This is so true! I have many other friends now because my best friend is a textbook example of an extrovert. He just knows people anywhere we go or at least someone knows him.
Yea. My strat is to be friends with the extrovert and then identify the other introverts who're also friends with them and go be by ourselves together. I then return the favor by encouraging the introverts I'm now friends with to go to his outings.
I don't want the type of person I'd meet at a bar and there really aren't many events for things I'm into around me. The people I'd like are more than likely like me, hoping I'd teleport into their living room just the same.
I'm also in a terrible place for my personality. It feels like I'm in materialistic asshat conservative HQ, so there's that too...

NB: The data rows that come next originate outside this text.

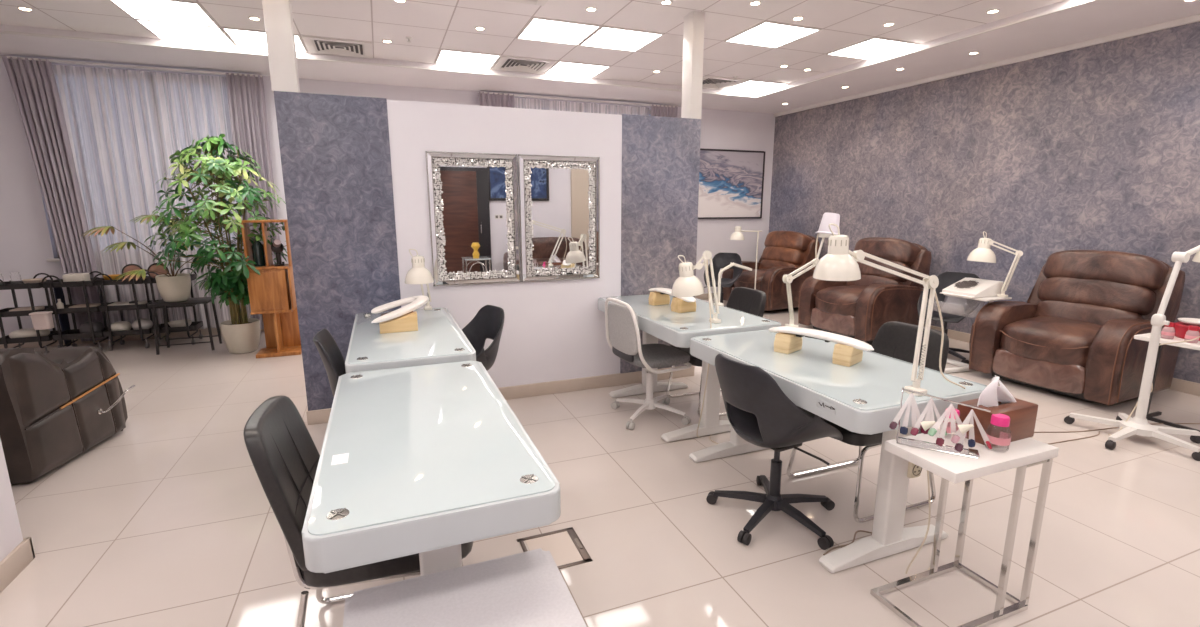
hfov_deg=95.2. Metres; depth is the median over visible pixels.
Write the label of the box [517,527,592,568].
floor hatch
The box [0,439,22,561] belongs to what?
wall
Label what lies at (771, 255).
pillow
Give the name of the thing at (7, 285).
tray
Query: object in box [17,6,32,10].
recessed light
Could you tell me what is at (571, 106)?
sheer curtain
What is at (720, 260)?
shell chair
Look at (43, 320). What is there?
bin
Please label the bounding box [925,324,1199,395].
baseboard
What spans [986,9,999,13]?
recessed light
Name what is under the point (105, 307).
tray
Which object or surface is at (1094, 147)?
wall
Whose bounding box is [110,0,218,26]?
ceiling light panel
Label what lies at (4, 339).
tray
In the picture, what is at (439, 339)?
desk
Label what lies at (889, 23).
recessed light
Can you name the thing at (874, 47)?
ceiling light panel
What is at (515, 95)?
rail
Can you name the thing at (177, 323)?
bowl
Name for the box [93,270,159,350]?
trolley
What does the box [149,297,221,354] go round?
table
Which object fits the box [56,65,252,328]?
sheer curtain
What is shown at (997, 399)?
tissue box
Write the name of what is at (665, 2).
recessed light
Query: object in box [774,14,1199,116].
trim
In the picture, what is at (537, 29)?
ceiling light panel
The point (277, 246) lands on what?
hair dryer
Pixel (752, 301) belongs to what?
chair
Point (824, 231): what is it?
desk lamp
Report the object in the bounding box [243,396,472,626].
chair
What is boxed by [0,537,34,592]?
baseboard
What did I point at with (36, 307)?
towel
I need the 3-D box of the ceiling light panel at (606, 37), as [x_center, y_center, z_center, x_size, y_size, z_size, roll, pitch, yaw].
[0.187,-2.542,5.087,0.596,0.012,0.606,-4,12,-21]
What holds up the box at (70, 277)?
on the trolley at (75, 333)
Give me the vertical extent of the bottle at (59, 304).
0.130 m
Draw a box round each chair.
[0,346,134,483]
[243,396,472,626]
[313,328,345,395]
[462,305,503,370]
[605,298,691,429]
[666,287,765,417]
[704,252,742,302]
[706,354,842,549]
[787,321,948,522]
[917,272,980,363]
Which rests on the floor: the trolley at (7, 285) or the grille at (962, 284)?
the trolley at (7, 285)
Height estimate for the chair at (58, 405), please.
0.995 m
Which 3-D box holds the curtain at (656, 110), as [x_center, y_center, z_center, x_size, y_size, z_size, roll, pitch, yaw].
[0.937,-1.604,8.213,0.440,2.870,0.070,-4,12,-21]
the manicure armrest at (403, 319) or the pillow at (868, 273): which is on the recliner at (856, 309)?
the pillow at (868, 273)
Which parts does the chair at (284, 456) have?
backrest, frame, seat, frame
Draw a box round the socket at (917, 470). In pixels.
[913,465,921,475]
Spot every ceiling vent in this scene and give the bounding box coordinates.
[302,35,372,58]
[492,55,556,73]
[502,0,547,5]
[702,76,747,89]
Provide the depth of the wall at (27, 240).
6.29 m
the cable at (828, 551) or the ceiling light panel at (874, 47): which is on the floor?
the cable at (828, 551)
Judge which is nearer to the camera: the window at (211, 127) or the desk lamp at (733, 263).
the desk lamp at (733, 263)
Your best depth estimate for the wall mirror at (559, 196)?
4.21 m
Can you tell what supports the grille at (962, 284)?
attached to the dryer at (966, 287)
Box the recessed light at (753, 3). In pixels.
[749,1,760,5]
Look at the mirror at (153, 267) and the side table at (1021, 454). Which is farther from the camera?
the mirror at (153, 267)
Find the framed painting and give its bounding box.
[698,148,764,218]
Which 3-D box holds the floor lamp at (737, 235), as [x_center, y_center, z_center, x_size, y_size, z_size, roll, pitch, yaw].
[2.039,-0.591,7.605,0.566,1.235,0.260,-4,12,-21]
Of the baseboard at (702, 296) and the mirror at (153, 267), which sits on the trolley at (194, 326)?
the mirror at (153, 267)
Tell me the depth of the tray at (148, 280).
5.81 m
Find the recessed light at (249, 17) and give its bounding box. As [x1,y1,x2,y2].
[248,16,260,20]
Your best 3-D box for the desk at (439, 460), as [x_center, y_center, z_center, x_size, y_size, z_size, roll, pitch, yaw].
[-0.644,0.737,2.065,0.690,0.750,1.380,-4,12,-21]
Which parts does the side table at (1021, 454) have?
leg, frame, leg, leg, leg, rail
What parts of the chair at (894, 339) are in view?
frame, seat, frame, backrest
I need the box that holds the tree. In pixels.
[142,134,287,353]
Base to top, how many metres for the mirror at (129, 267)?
0.197 m
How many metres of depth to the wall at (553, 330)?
3.90 m
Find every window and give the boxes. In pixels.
[46,68,285,261]
[518,101,650,115]
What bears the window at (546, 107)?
in the wall at (27, 240)
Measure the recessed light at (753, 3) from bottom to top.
0.007 m
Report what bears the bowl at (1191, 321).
on the tub
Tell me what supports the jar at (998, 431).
on the side table at (1021, 454)
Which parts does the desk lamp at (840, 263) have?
lamp shade, lamp cord, arm, arm
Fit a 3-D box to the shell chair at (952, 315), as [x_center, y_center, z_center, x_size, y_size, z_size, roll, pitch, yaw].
[3.451,0.025,5.503,0.658,0.835,0.628,-10,15,-41]
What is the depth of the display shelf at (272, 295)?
5.48 m
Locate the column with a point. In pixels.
(693, 34)
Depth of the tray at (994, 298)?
4.87 m
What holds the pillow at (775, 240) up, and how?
on the recliner at (785, 252)
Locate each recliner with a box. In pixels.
[722,231,819,310]
[798,237,931,340]
[969,250,1184,404]
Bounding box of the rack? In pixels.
[889,387,991,458]
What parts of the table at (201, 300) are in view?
leg, leg, leg, leg
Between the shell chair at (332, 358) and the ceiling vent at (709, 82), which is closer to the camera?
the shell chair at (332, 358)
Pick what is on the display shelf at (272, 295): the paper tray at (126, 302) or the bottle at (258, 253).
the bottle at (258, 253)
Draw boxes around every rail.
[7,56,261,76]
[481,91,674,106]
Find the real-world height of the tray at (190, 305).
0.054 m
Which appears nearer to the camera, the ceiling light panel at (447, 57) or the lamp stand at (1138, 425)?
the lamp stand at (1138, 425)
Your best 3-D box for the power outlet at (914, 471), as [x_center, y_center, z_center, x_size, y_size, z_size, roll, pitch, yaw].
[1.340,0.622,2.340,0.066,0.160,0.048,-4,12,-21]
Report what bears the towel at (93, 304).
on the trolley at (75, 333)
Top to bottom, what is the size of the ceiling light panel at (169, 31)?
0.012 m
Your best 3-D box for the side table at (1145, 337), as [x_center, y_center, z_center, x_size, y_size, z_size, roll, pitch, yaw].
[3.996,0.480,3.738,0.420,0.619,0.460,-4,12,-21]
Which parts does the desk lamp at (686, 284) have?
lamp shade, arm
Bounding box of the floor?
[0,299,1199,626]
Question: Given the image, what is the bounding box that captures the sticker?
[331,453,348,464]
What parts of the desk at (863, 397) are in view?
glass
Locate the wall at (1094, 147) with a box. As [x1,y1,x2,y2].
[769,21,1199,382]
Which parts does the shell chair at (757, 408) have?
leg, leg, leg, seat mount, leg, leg, height lever
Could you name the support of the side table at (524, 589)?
on the floor
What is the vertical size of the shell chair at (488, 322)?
0.835 m
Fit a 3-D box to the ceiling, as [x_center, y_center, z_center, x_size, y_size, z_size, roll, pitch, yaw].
[-0.284,-2.057,2.331,10.940,0.100,10.300,-4,12,-21]
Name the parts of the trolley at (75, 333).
handle, post, rail, post, post, post
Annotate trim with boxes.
[0,0,1098,97]
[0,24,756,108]
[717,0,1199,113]
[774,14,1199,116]
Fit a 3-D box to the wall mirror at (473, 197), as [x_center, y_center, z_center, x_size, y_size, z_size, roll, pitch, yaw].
[-0.905,-0.681,3.986,0.641,0.940,0.034,-4,12,-21]
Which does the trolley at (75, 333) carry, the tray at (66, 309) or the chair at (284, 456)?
the tray at (66, 309)
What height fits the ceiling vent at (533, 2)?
0.017 m
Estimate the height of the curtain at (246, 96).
2.870 m
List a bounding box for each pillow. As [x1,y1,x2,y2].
[759,260,798,268]
[761,246,804,264]
[765,231,811,250]
[854,237,920,263]
[857,257,910,281]
[1037,277,1155,314]
[1043,250,1168,289]
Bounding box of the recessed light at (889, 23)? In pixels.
[883,22,894,25]
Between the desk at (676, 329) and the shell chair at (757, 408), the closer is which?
the shell chair at (757, 408)
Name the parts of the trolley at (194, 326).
post, post, post
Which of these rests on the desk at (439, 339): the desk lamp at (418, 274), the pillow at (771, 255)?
the desk lamp at (418, 274)
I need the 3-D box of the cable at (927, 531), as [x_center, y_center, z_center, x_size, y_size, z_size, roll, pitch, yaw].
[1.357,0.873,2.284,0.074,0.436,0.187,10,15,42]
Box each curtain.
[1,56,109,341]
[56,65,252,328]
[226,73,281,328]
[479,92,513,107]
[514,98,648,115]
[651,105,677,117]
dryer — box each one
[271,239,283,265]
[940,278,1003,297]
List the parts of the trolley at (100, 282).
handle, post, rail, post, foot bath, post, foot bath, post
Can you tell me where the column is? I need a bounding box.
[681,11,704,118]
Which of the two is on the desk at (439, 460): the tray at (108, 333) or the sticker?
the sticker
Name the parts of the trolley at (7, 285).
post, post, foot bath, post, handle, rail, post
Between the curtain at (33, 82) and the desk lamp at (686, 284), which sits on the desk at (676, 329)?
the desk lamp at (686, 284)
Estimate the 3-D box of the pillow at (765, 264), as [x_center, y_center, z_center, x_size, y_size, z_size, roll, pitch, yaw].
[2.720,-0.675,8.315,0.307,0.298,0.739,-5,12,-26]
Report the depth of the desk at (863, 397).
2.37 m
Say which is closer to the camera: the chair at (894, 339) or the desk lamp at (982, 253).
the chair at (894, 339)
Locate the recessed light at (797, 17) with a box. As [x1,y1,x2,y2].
[792,16,803,19]
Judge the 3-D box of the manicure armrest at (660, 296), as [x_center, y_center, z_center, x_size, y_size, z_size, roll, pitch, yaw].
[0.516,-0.106,3.977,0.150,0.130,0.541,-6,12,-27]
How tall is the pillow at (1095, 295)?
0.305 m
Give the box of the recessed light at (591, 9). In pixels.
[586,7,596,11]
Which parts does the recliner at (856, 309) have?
armrest, seat, armrest
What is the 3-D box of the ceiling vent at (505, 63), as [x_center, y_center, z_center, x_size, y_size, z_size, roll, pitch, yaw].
[-0.836,-2.720,6.000,0.590,0.017,0.590,-4,12,-21]
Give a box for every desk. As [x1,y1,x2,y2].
[302,361,560,575]
[345,308,475,373]
[598,294,780,441]
[689,330,986,572]
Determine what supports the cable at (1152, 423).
on the floor
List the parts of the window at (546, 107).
pane
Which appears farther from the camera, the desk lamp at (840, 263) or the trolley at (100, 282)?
the trolley at (100, 282)
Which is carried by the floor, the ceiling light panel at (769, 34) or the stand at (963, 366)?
the stand at (963, 366)
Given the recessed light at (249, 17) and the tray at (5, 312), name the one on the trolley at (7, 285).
the tray at (5, 312)
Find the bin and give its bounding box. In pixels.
[29,311,53,329]
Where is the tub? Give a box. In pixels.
[1174,322,1199,340]
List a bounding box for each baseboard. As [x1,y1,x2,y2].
[0,293,713,348]
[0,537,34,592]
[306,365,694,424]
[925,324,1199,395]
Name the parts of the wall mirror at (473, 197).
glass
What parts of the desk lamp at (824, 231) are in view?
arm, arm, lamp cord, lamp shade, lamp shade
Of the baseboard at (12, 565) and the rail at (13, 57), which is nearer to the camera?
the baseboard at (12, 565)
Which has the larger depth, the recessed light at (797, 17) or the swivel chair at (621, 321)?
the recessed light at (797, 17)
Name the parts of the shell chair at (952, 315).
leg, leg
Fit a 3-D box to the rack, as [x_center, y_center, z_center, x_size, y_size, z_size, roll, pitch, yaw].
[1.200,0.383,1.926,0.317,0.206,0.100,6,13,29]
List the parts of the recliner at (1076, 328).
armrest, seat, armrest
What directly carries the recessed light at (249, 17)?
in the ceiling
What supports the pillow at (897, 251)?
on the recliner at (856, 309)
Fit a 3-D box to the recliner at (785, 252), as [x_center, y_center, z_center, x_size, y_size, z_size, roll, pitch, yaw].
[2.596,-0.679,8.251,1.077,1.119,1.073,-5,12,-26]
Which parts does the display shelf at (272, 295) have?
cabinet panel, board, panel
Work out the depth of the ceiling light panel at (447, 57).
5.77 m
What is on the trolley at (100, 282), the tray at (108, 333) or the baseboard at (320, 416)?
the tray at (108, 333)
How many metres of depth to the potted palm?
5.60 m
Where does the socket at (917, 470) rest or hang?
attached to the power outlet at (914, 471)
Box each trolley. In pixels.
[0,273,61,354]
[41,271,113,350]
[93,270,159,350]
[142,268,203,346]
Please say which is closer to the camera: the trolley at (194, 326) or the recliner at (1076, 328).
the recliner at (1076, 328)
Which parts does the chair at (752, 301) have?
seat, frame, frame, backrest
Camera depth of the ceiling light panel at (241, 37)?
5.04 m
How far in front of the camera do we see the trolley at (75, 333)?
5.62 m
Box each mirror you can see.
[122,264,142,278]
[147,263,168,277]
[425,151,520,285]
[518,154,599,281]
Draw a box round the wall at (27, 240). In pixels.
[0,56,774,337]
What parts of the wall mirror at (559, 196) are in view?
glass
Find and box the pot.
[155,274,190,301]
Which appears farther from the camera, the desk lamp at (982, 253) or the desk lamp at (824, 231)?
the desk lamp at (982, 253)
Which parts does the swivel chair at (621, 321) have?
backrest, leg, leg, tube frame, seat, leg, leg
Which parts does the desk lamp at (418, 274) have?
lamp shade, arm
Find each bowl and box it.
[22,278,46,282]
[103,274,122,279]
[168,320,191,326]
[1178,318,1199,325]
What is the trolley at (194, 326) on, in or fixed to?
on the floor
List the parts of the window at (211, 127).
pane, sill
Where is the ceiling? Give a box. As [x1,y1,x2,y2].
[0,0,1062,85]
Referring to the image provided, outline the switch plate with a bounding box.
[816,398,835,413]
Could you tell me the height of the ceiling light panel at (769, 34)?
0.012 m
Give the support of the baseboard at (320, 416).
attached to the wall at (553, 330)
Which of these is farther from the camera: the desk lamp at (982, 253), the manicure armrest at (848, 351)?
the desk lamp at (982, 253)
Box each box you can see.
[62,273,90,281]
[957,375,1037,444]
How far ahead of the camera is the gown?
5.79 m
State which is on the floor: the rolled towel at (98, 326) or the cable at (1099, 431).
the cable at (1099, 431)
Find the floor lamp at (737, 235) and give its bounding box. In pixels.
[730,226,761,288]
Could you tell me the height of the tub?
0.090 m
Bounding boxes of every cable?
[823,530,871,554]
[905,470,930,573]
[1034,423,1199,432]
[1048,431,1099,443]
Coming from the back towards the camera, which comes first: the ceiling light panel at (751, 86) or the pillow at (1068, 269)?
the ceiling light panel at (751, 86)
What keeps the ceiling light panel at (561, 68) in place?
attached to the ceiling
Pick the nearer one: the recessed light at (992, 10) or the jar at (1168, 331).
the jar at (1168, 331)
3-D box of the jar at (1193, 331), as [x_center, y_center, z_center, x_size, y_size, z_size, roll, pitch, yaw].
[3.886,0.136,3.594,0.066,0.110,0.066,-4,12,-21]
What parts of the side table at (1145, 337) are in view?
leg
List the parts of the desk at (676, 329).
glass
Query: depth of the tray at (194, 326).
5.98 m
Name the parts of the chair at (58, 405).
lever
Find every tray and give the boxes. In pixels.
[0,280,51,289]
[0,305,52,316]
[0,330,57,343]
[42,278,101,287]
[47,302,108,313]
[52,327,107,340]
[94,276,148,285]
[98,300,152,311]
[103,325,153,336]
[108,301,146,305]
[143,274,196,283]
[147,300,195,308]
[151,321,203,333]
[944,294,1011,301]
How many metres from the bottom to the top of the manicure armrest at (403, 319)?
0.168 m
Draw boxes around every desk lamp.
[405,249,433,309]
[672,250,720,437]
[713,262,751,305]
[782,212,839,326]
[813,223,965,395]
[967,231,1022,297]
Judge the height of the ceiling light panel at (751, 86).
0.012 m
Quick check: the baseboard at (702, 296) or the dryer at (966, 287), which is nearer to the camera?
the dryer at (966, 287)
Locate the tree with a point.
(240, 334)
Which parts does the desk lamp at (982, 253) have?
lamp shade, arm, arm
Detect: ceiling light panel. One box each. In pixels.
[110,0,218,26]
[135,19,235,45]
[222,27,306,52]
[435,49,500,68]
[516,17,600,45]
[544,61,610,77]
[579,26,663,51]
[723,80,787,92]
[724,21,820,47]
[826,37,919,59]
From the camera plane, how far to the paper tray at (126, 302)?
5.82 m
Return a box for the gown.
[54,287,71,346]
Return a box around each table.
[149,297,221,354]
[343,548,586,626]
[870,429,1058,626]
[1134,333,1199,431]
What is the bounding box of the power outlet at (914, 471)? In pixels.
[907,462,921,477]
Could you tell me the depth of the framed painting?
8.73 m
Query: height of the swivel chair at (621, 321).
0.876 m
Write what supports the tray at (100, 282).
on the trolley at (100, 282)
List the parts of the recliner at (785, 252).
armrest, seat, armrest
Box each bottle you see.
[56,299,63,308]
[251,236,265,265]
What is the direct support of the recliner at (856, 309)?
on the floor
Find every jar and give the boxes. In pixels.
[10,272,21,283]
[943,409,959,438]
[984,413,1010,452]
[1161,322,1174,338]
[1184,325,1199,342]
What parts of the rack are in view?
plate
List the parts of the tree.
pot
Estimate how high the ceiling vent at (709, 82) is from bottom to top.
0.017 m
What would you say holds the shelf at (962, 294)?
attached to the dryer at (966, 287)
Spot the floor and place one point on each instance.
(169, 520)
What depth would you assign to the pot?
5.63 m
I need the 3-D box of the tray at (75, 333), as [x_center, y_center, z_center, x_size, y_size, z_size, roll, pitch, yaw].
[-5.435,0.210,5.776,0.400,0.054,0.280,-4,12,-21]
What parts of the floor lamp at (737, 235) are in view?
lamp shade
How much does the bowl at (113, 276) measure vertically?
0.080 m
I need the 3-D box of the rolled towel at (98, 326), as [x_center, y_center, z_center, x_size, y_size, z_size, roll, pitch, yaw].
[-5.370,0.155,5.792,0.180,0.140,0.200,-4,12,-21]
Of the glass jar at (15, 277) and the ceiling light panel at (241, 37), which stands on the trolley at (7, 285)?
the glass jar at (15, 277)
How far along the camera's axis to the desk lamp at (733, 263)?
4.06 m
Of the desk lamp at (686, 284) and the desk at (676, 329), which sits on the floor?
the desk at (676, 329)
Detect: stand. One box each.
[944,294,1011,372]
[1064,245,1199,460]
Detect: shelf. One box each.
[239,219,301,357]
[940,292,973,297]
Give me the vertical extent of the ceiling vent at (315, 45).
0.017 m
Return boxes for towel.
[9,306,44,310]
[69,303,100,307]
[79,321,103,332]
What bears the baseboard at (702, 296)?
attached to the wall at (27, 240)
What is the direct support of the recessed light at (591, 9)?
in the ceiling
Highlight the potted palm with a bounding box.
[79,215,217,301]
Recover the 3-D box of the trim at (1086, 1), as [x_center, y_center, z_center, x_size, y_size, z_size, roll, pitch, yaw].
[-0.626,-1.813,1.682,9.503,0.020,8.978,-4,12,-21]
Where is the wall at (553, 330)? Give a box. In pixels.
[262,0,700,410]
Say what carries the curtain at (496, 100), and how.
hanging from the rail at (515, 95)
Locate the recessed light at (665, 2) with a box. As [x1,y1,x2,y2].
[661,0,671,4]
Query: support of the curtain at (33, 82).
hanging from the rail at (13, 57)
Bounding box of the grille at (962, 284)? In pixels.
[953,280,979,288]
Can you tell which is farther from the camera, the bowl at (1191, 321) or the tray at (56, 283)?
the tray at (56, 283)

A buddy of mine got his first girlfriend in college after a family friend noticed that his single niece also liked manga and anime and introduced the two. I was very jealous of his attractive, nerdy girlfriend-turned-wife for several years until I finally got on a dating site and found love for myself.
I finally got on a dating site and found love for myself.
Luckyyy! I was on them for over a decade, but because of my location there's a body of water separating all the cool people I'd see on there from me... Everyone around me is like the literal opposite of me.
I dunno how you went about it, but I've given some pointers to friends who weren't having any luck with online dating, and a lot of them were being too passive about it, basing their potential match choices mainly off of "vibes" and sending mostly generic opening messages - the quantity-over-quality approach.
While I was on the site, I spent hours a day going through every single person's profile - looking it over to really get as best of an understanding of the person as I could - and if I took interest in a few points, I'd send a message personalized to them based on what I saw on their profile. I also made sure that my own profile was well fleshed out, filling every field with well thought out responses, and putting up pictures of me hanging out with friends and doing activities like cooking and going to an amusement park.
Some, though not all, of the people who followed my advice eventually found success through dating sites. If you haven't tried all this, I'd suggest giving it a shot. If you have, sorry for being presumptuous, and I hope that you find who you're looking for eventually.
yes, because putting yourself out there just gets you yanked around by assholes -- ask me how I know.
Either Mr. Right will fall out of the great blue sky directly into my lap, or I'll die alone. But I frankly no longer have the will to really put effort towards that, anymore; and I can't fathom criticizing anyone else for deciding the same. Hell truly is other people.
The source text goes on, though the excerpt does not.